The definition of gross income in the tax law is

1.The definition of gross income in the tax law is: A. All items specifically listed as income in the tax law B. All cash payments received for goods provided and services performed C. All income from whatever source derived D. All income from whatever source derived unless the income is earned illegally
1.The definition of gross income in the tax law is:

A. All items specifically listed as income in the tax law

B. All cash payments received for goods provided and services performed

C. All income from whatever source derived

D. All income from whatever source derived unless the income is earned illegally

2.Which of the following is not taxable for income tax purposes?

 A.Prizes

B.Severance pay

C.Gifts

D.Partnership income

E.All of the above are taxable

3.All of the following items are taxable to the taxpayer receiving them, except:

A.Life insurance proceeds

B.Unemployment compensation

C.Embezzled funds

D.Prizes

E.Gambling winnings

The Correct Answer and Explanation is:

Correct Answers:

  1. C. All income from whatever source derived
  2. C. Gifts
  3. A. Life insurance proceeds

Explanation

Question 1:
The correct definition of gross income under U.S. tax law (as per IRC §61) is “all income from whatever source derived,” which is option C. This broad definition includes all types of income—cash, property, or services—unless a specific exclusion applies. It covers wages, interest, dividends, rents, royalties, and other gains. The law is intentionally comprehensive to ensure that taxpayers report virtually all forms of income, whether earned legally or illegally. This makes option D incorrect, since illegal income is also taxable.


Question 2:
The only item listed in the question that is not taxable is C. Gifts. Gifts received are generally excluded from gross income under IRC §102(a), provided they are truly given out of generosity and not as compensation. However, the donor might be subject to gift tax depending on the value of the gift.

  • Prizes and severance pay are taxable because they are considered windfalls or compensation.
  • Partnership income is also taxable to partners, who must report their share of the partnership’s income, whether or not it is distributed (per pass-through taxation rules).
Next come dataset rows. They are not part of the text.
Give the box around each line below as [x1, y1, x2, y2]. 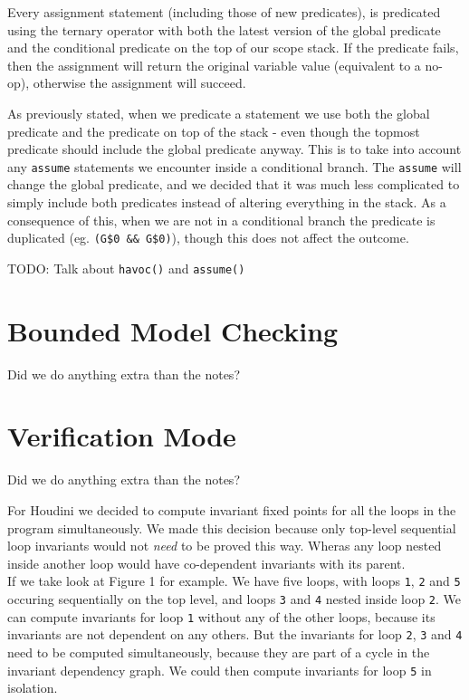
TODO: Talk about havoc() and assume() [7, 258, 245, 277]
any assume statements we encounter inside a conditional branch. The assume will [7, 157, 462, 176]
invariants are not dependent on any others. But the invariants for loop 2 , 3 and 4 [7, 625, 463, 644]
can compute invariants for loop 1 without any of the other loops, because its [7, 607, 435, 626]
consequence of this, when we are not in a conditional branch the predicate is [7, 210, 435, 229]
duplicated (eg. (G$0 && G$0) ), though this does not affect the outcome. [7, 228, 409, 247]
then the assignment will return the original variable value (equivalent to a [7, 55, 421, 74]
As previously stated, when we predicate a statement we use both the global [7, 103, 430, 122]
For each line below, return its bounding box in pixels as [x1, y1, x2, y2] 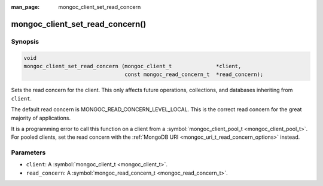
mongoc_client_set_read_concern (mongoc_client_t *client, [23, 63, 242, 69]
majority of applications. [11, 114, 71, 121]
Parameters [11, 148, 46, 157]
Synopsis [11, 37, 39, 45]
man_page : [11, 4, 40, 10]
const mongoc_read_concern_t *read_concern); [124, 71, 264, 78]
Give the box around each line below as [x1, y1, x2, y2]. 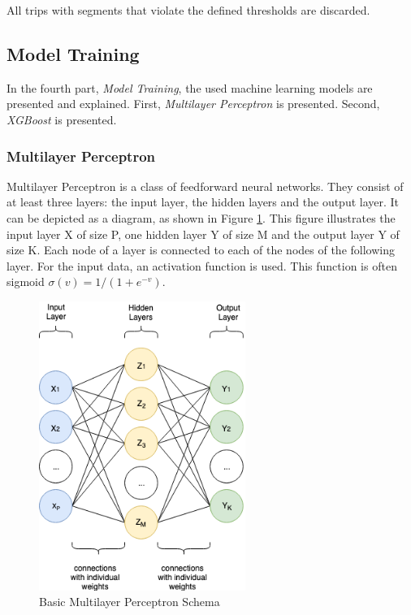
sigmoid [6, 273, 45, 290]
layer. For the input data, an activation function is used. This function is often [6, 257, 397, 274]
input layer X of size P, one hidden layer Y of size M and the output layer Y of [6, 225, 400, 242]
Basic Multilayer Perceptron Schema [39, 593, 220, 610]
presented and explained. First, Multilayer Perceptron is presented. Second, [6, 95, 380, 112]
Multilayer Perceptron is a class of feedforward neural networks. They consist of [6, 177, 404, 194]
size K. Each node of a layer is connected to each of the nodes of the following [6, 241, 395, 258]
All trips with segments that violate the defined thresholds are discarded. [6, 2, 370, 18]
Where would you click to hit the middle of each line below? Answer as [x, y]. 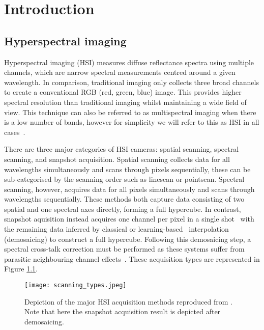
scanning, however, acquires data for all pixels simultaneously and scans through [129, 189]
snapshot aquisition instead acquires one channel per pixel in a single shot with [129, 219]
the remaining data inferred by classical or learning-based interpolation [116, 229]
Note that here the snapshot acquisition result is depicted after [123, 311]
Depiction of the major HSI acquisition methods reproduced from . [128, 301]
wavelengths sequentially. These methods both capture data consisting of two [124, 199]
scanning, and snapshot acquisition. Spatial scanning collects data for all [117, 159]
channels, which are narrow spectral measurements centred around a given [120, 72]
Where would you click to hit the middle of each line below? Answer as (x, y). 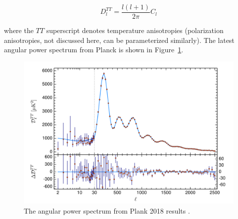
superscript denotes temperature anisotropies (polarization (135, 30)
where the (19, 30)
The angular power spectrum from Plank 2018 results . (107, 210)
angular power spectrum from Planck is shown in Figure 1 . (94, 50)
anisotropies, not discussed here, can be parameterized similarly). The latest (119, 40)
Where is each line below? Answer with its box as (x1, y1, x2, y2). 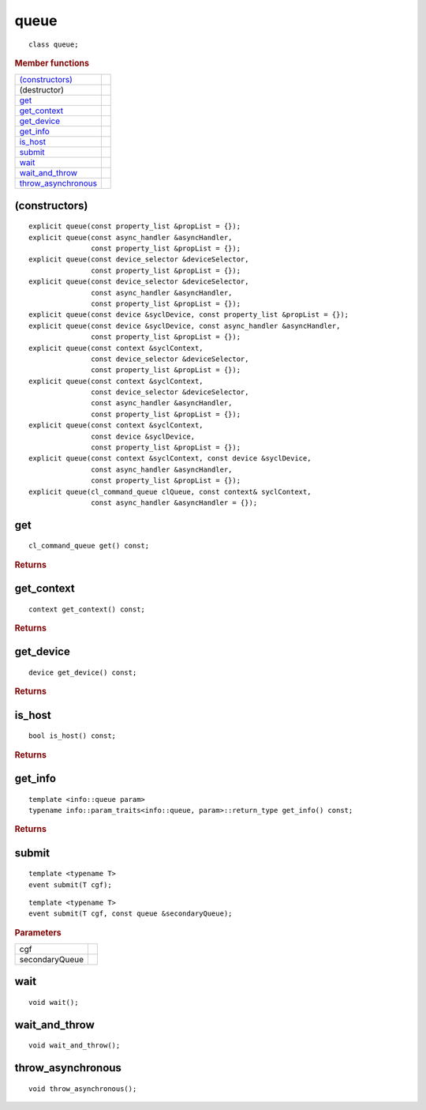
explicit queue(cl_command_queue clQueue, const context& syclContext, (28, 487, 312, 496)
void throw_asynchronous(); (28, 1084, 137, 1093)
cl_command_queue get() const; (28, 541, 150, 551)
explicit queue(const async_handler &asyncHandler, (28, 233, 233, 242)
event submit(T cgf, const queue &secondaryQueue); (28, 909, 233, 918)
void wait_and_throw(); (28, 1041, 121, 1050)
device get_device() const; (28, 668, 137, 677)
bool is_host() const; (28, 732, 117, 740)
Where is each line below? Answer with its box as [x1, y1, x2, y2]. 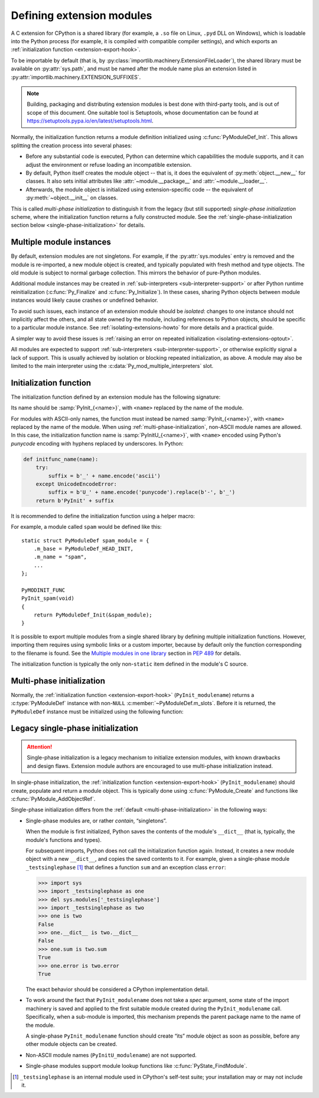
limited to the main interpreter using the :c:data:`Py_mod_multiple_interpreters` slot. [11, 362, 214, 369]
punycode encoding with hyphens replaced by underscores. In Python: [11, 440, 184, 447]
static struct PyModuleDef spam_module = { [21, 537, 149, 544]
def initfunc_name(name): [23, 456, 99, 463]
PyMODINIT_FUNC [21, 586, 66, 593]
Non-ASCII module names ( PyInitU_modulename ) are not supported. [25, 1051, 197, 1058]
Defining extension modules [11, 9, 152, 22]
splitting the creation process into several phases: [11, 142, 132, 149]
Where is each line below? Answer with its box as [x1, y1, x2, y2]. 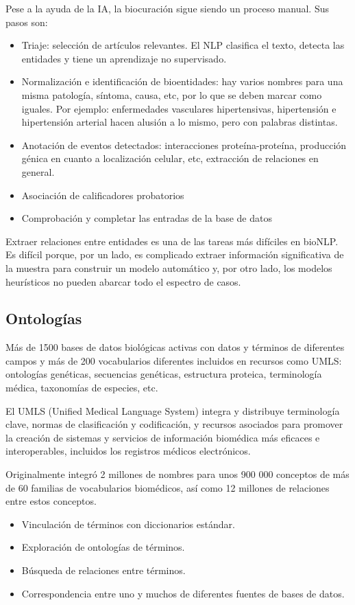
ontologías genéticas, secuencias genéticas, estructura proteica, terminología [5, 367, 322, 381]
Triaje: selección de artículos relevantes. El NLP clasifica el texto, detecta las [21, 38, 345, 52]
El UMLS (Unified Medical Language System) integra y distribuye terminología [5, 403, 340, 418]
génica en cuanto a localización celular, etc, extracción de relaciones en [21, 151, 319, 165]
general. [21, 164, 55, 179]
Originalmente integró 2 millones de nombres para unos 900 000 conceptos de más [5, 467, 350, 481]
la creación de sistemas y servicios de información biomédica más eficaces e [5, 430, 320, 444]
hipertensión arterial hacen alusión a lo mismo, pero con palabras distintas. [21, 115, 338, 129]

So, only gifts are not taxable among the options listed.


Question 3:
A. Life insurance proceeds are typically not taxable when received due to the death of the insured (IRC §101(a)). The beneficiary receives these proceeds tax-free unless the policy was transferred for valuable consideration or interest accrues post-death.

In contrast:

  • Unemployment compensation is taxable.
  • Embezzled funds, though illegally obtained, are still taxable (per James v. United States, 1961).
  • Prizes and gambling winnings are taxable as “other income.”

Therefore, life insurance proceeds are the correct exclusion in this case.